Goal of the exercise:
Give the listing again word for word, excluding the pictures it contains.

Information:
----
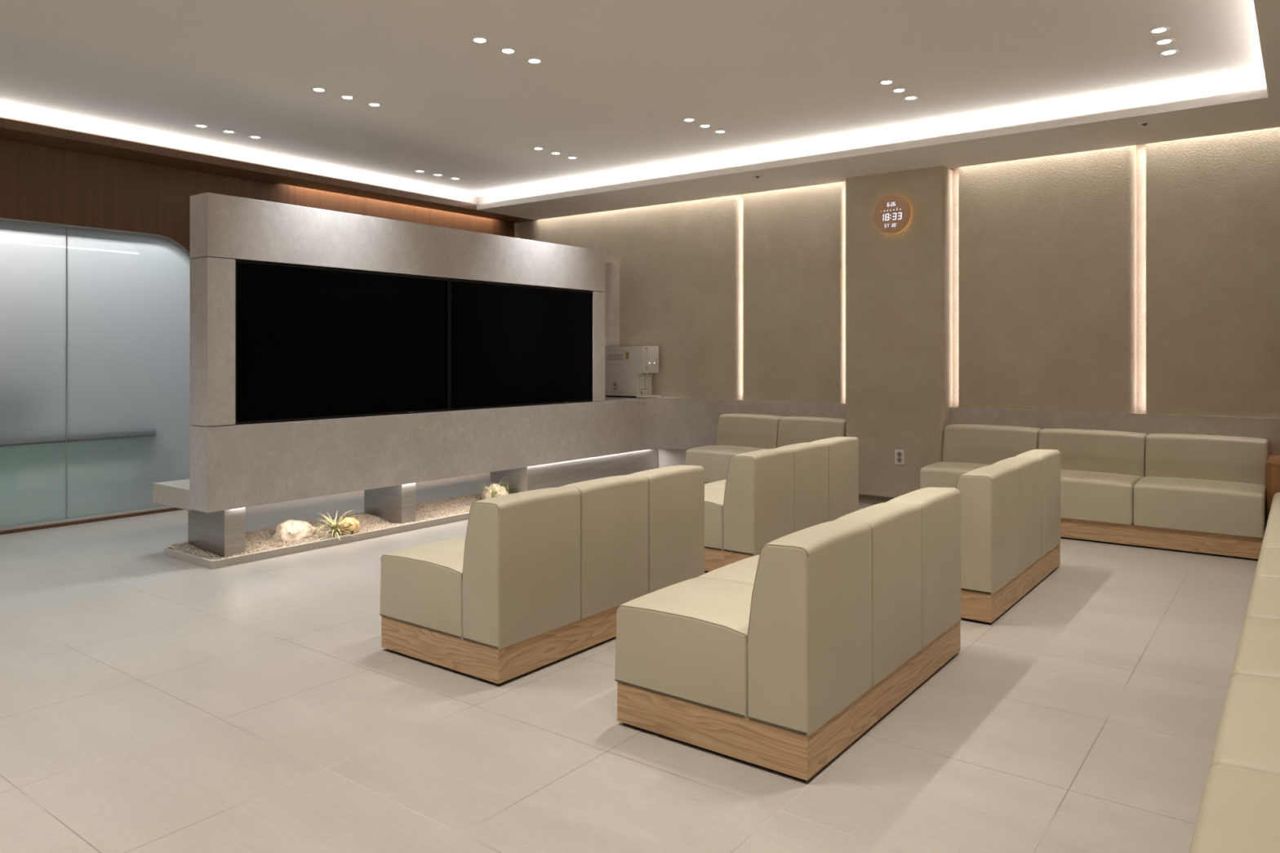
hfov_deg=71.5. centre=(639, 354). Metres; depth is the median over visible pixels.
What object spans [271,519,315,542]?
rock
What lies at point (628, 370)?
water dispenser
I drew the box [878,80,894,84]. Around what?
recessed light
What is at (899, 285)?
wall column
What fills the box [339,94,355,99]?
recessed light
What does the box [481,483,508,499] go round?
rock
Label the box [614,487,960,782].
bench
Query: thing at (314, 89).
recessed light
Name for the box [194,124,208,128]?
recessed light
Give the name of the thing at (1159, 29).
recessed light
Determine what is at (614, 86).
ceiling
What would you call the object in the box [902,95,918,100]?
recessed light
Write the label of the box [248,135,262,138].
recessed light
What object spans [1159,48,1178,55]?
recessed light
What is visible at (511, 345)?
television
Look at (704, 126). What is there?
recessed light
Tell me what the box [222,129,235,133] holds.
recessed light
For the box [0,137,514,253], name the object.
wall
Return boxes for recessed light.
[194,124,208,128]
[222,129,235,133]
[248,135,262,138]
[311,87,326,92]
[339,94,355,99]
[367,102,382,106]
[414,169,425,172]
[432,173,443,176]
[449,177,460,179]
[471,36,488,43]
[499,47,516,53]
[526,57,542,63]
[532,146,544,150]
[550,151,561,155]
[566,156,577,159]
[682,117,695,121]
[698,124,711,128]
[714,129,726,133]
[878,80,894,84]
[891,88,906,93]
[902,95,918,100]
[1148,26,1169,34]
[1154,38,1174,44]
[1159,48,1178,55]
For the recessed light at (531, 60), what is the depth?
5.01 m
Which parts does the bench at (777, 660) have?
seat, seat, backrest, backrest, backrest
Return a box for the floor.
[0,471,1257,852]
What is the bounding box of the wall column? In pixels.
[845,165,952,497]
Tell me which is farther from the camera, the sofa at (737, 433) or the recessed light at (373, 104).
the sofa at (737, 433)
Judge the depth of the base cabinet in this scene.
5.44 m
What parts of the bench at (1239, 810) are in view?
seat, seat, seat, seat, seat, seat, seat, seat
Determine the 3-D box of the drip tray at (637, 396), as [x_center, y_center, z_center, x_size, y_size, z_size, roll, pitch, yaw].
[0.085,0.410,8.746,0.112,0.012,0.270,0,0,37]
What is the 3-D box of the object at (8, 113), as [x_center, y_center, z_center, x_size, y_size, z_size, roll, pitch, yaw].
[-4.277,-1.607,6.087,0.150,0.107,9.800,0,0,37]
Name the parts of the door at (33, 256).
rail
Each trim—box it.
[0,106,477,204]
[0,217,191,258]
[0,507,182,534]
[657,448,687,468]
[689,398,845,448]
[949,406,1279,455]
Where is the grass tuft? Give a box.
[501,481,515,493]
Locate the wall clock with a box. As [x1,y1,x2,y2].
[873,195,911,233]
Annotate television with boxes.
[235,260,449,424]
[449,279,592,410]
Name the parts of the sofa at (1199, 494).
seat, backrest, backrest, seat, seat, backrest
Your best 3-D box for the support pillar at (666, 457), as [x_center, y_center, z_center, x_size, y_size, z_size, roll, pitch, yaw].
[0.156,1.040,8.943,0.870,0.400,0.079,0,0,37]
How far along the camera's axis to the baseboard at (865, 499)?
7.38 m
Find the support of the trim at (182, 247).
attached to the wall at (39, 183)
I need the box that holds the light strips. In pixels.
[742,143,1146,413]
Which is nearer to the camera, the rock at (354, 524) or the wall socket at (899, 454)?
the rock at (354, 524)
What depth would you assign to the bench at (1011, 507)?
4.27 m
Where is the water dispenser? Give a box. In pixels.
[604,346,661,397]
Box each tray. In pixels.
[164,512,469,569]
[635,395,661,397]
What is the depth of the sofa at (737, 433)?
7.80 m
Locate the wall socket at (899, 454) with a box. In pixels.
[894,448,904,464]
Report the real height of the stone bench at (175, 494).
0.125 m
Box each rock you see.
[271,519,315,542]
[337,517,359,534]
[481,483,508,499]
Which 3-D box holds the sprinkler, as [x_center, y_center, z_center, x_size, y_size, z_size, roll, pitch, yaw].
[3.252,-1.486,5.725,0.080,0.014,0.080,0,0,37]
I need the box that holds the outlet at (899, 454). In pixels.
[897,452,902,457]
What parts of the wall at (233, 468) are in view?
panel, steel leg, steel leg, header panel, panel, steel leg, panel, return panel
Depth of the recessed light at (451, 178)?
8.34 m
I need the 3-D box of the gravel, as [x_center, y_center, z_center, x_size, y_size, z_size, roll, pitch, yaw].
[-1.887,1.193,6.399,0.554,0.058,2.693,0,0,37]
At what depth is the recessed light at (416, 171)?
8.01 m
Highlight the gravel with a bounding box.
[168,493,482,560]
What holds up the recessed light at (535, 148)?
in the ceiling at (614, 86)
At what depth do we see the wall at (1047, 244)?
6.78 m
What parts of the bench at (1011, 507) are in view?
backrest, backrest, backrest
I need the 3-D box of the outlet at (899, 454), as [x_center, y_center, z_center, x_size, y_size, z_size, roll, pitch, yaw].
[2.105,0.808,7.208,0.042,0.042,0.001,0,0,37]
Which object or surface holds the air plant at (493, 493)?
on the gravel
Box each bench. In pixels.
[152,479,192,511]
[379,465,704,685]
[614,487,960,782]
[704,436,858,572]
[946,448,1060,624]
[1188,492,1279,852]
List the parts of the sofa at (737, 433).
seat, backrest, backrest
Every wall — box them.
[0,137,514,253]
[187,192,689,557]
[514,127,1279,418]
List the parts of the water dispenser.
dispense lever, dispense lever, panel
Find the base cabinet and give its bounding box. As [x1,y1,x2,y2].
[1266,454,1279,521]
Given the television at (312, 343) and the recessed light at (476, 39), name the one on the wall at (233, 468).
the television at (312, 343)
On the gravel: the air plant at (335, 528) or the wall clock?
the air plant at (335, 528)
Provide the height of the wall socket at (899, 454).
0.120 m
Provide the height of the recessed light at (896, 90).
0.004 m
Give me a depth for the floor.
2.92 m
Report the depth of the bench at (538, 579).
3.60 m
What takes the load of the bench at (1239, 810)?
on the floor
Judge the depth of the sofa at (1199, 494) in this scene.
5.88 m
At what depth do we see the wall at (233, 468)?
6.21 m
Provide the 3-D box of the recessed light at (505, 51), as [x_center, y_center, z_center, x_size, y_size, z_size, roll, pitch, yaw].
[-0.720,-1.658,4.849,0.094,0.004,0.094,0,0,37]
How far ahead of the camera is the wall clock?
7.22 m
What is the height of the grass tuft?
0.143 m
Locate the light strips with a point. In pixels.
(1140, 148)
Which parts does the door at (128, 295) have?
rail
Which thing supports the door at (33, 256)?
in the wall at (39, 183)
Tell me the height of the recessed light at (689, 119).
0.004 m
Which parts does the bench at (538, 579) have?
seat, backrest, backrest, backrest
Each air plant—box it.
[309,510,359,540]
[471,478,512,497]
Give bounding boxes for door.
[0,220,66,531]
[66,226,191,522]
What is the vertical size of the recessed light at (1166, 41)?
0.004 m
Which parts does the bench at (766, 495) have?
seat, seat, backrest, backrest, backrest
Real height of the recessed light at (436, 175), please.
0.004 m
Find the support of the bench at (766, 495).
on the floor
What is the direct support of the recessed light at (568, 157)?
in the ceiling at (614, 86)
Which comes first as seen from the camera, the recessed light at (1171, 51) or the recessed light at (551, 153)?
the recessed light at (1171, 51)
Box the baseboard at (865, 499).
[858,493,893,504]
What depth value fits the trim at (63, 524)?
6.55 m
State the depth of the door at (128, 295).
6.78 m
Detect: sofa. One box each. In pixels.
----
Answer for this exercise:
hfov_deg=71.5. centre=(639, 354). Metres; depth is the median over visible pixels.
What object spans [271,519,315,542]?
rock
What lies at point (628, 370)?
water dispenser
I drew the box [878,80,894,84]. Around what?
recessed light
What is at (899, 285)?
wall column
What fills the box [339,94,355,99]?
recessed light
What does the box [481,483,508,499] go round?
rock
Label the box [614,487,960,782].
bench
Query: thing at (314, 89).
recessed light
Name for the box [194,124,208,128]?
recessed light
Give the name of the thing at (1159, 29).
recessed light
Determine what is at (614, 86).
ceiling
What would you call the object in the box [902,95,918,100]?
recessed light
Write the label of the box [248,135,262,138].
recessed light
What object spans [1159,48,1178,55]?
recessed light
What is visible at (511, 345)?
television
Look at (704, 126). What is there?
recessed light
Tell me what the box [222,129,235,133] holds.
recessed light
For the box [0,137,514,253], name the object.
wall
Return boxes for recessed light.
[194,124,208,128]
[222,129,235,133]
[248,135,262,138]
[311,87,326,92]
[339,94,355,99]
[367,102,382,106]
[414,169,425,172]
[432,173,443,176]
[449,177,460,179]
[471,36,488,43]
[499,47,516,53]
[526,57,542,63]
[532,146,544,150]
[550,151,561,155]
[566,156,577,159]
[682,117,695,121]
[698,124,711,128]
[714,129,726,133]
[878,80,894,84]
[891,88,906,93]
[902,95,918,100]
[1148,26,1169,34]
[1154,38,1174,44]
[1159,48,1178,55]
For the recessed light at (531, 60), what is the depth?
5.01 m
Which parts does the bench at (777, 660) have?
seat, seat, backrest, backrest, backrest
Return a box for the floor.
[0,471,1257,852]
What is the bounding box of the wall column? In pixels.
[845,165,952,497]
Tell me which is farther from the camera, the sofa at (737, 433) or the recessed light at (373, 104).
the sofa at (737, 433)
Judge the depth of the base cabinet in this scene.
5.44 m
What parts of the bench at (1239, 810) are in view?
seat, seat, seat, seat, seat, seat, seat, seat
Determine the 3-D box of the drip tray at (637, 396), as [x_center, y_center, z_center, x_size, y_size, z_size, roll, pitch, yaw].
[0.085,0.410,8.746,0.112,0.012,0.270,0,0,37]
What is the 3-D box of the object at (8, 113), as [x_center, y_center, z_center, x_size, y_size, z_size, roll, pitch, yaw].
[-4.277,-1.607,6.087,0.150,0.107,9.800,0,0,37]
Name the parts of the door at (33, 256).
rail
Each trim—box it.
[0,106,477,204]
[0,217,191,258]
[0,507,182,534]
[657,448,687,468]
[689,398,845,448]
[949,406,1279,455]
Where is the grass tuft? Give a box.
[501,481,515,493]
Locate the wall clock with a box. As [x1,y1,x2,y2].
[873,195,911,233]
Annotate television with boxes.
[235,260,449,424]
[449,279,592,410]
Name the parts of the sofa at (1199, 494).
seat, backrest, backrest, seat, seat, backrest
Your best 3-D box for the support pillar at (666, 457), as [x_center, y_center, z_center, x_size, y_size, z_size, roll, pitch, yaw].
[0.156,1.040,8.943,0.870,0.400,0.079,0,0,37]
How far along the camera's axis to the baseboard at (865, 499)?
7.38 m
Find the support of the trim at (182, 247).
attached to the wall at (39, 183)
I need the box that holds the light strips. In pixels.
[742,143,1146,413]
Which is nearer to the camera, the rock at (354, 524) or the wall socket at (899, 454)?
the rock at (354, 524)
What depth would you assign to the bench at (1011, 507)?
4.27 m
Where is the water dispenser? Give a box. In pixels.
[604,346,661,397]
Box each tray. In pixels.
[164,512,469,569]
[635,395,661,397]
What is the depth of the sofa at (737, 433)?
7.80 m
Locate the wall socket at (899, 454) with a box. In pixels.
[894,448,904,464]
Report the real height of the stone bench at (175, 494).
0.125 m
Box each rock you see.
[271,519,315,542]
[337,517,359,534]
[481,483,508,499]
Which 3-D box holds the sprinkler, as [x_center, y_center, z_center, x_size, y_size, z_size, roll, pitch, yaw].
[3.252,-1.486,5.725,0.080,0.014,0.080,0,0,37]
I need the box that holds the outlet at (899, 454). In pixels.
[897,452,902,457]
What parts of the wall at (233, 468) are in view?
panel, steel leg, steel leg, header panel, panel, steel leg, panel, return panel
Depth of the recessed light at (451, 178)?
8.34 m
I need the 3-D box of the gravel, as [x_center, y_center, z_center, x_size, y_size, z_size, roll, pitch, yaw].
[-1.887,1.193,6.399,0.554,0.058,2.693,0,0,37]
At what depth is the recessed light at (416, 171)?
8.01 m
Highlight the gravel with a bounding box.
[168,493,482,560]
What holds up the recessed light at (535, 148)?
in the ceiling at (614, 86)
At what depth do we see the wall at (1047, 244)?
6.78 m
What parts of the bench at (1011, 507) are in view?
backrest, backrest, backrest
I need the 3-D box of the outlet at (899, 454), as [x_center, y_center, z_center, x_size, y_size, z_size, roll, pitch, yaw].
[2.105,0.808,7.208,0.042,0.042,0.001,0,0,37]
Which object or surface holds the air plant at (493, 493)?
on the gravel
Box each bench. In pixels.
[152,479,192,511]
[379,465,704,685]
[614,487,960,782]
[704,436,858,572]
[946,448,1060,624]
[1188,492,1279,852]
List the parts of the sofa at (737, 433).
seat, backrest, backrest
Every wall — box them.
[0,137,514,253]
[187,192,689,557]
[514,127,1279,418]
List the parts of the water dispenser.
dispense lever, dispense lever, panel
Find the base cabinet and give its bounding box. As [x1,y1,x2,y2].
[1266,454,1279,521]
Given the television at (312, 343) and the recessed light at (476, 39), name the one on the wall at (233, 468).
the television at (312, 343)
On the gravel: the air plant at (335, 528) or the wall clock?
the air plant at (335, 528)
Provide the height of the wall socket at (899, 454).
0.120 m
Provide the height of the recessed light at (896, 90).
0.004 m
Give me a depth for the floor.
2.92 m
Report the depth of the bench at (538, 579).
3.60 m
What takes the load of the bench at (1239, 810)?
on the floor
Judge the depth of the sofa at (1199, 494) in this scene.
5.88 m
At what depth do we see the wall at (233, 468)?
6.21 m
Provide the 3-D box of the recessed light at (505, 51), as [x_center, y_center, z_center, x_size, y_size, z_size, roll, pitch, yaw].
[-0.720,-1.658,4.849,0.094,0.004,0.094,0,0,37]
How far ahead of the camera is the wall clock?
7.22 m
What is the height of the grass tuft?
0.143 m
Locate the light strips with a point. In pixels.
(1140, 148)
Which parts does the door at (128, 295) have?
rail
Which thing supports the door at (33, 256)?
in the wall at (39, 183)
Tell me the height of the recessed light at (689, 119).
0.004 m
Which parts does the bench at (538, 579) have?
seat, backrest, backrest, backrest
Each air plant—box it.
[309,510,359,540]
[471,478,512,497]
Give bounding boxes for door.
[0,220,66,531]
[66,226,191,522]
What is the vertical size of the recessed light at (1166, 41)?
0.004 m
Which parts does the bench at (766, 495) have?
seat, seat, backrest, backrest, backrest
Real height of the recessed light at (436, 175), please.
0.004 m
Find the support of the bench at (766, 495).
on the floor
What is the direct support of the recessed light at (568, 157)?
in the ceiling at (614, 86)
Which comes first as seen from the camera, the recessed light at (1171, 51) or the recessed light at (551, 153)?
the recessed light at (1171, 51)
Box the baseboard at (865, 499).
[858,493,893,504]
What depth value fits the trim at (63, 524)?
6.55 m
State the depth of the door at (128, 295).
6.78 m
Detect: sofa. One box each. In pixels.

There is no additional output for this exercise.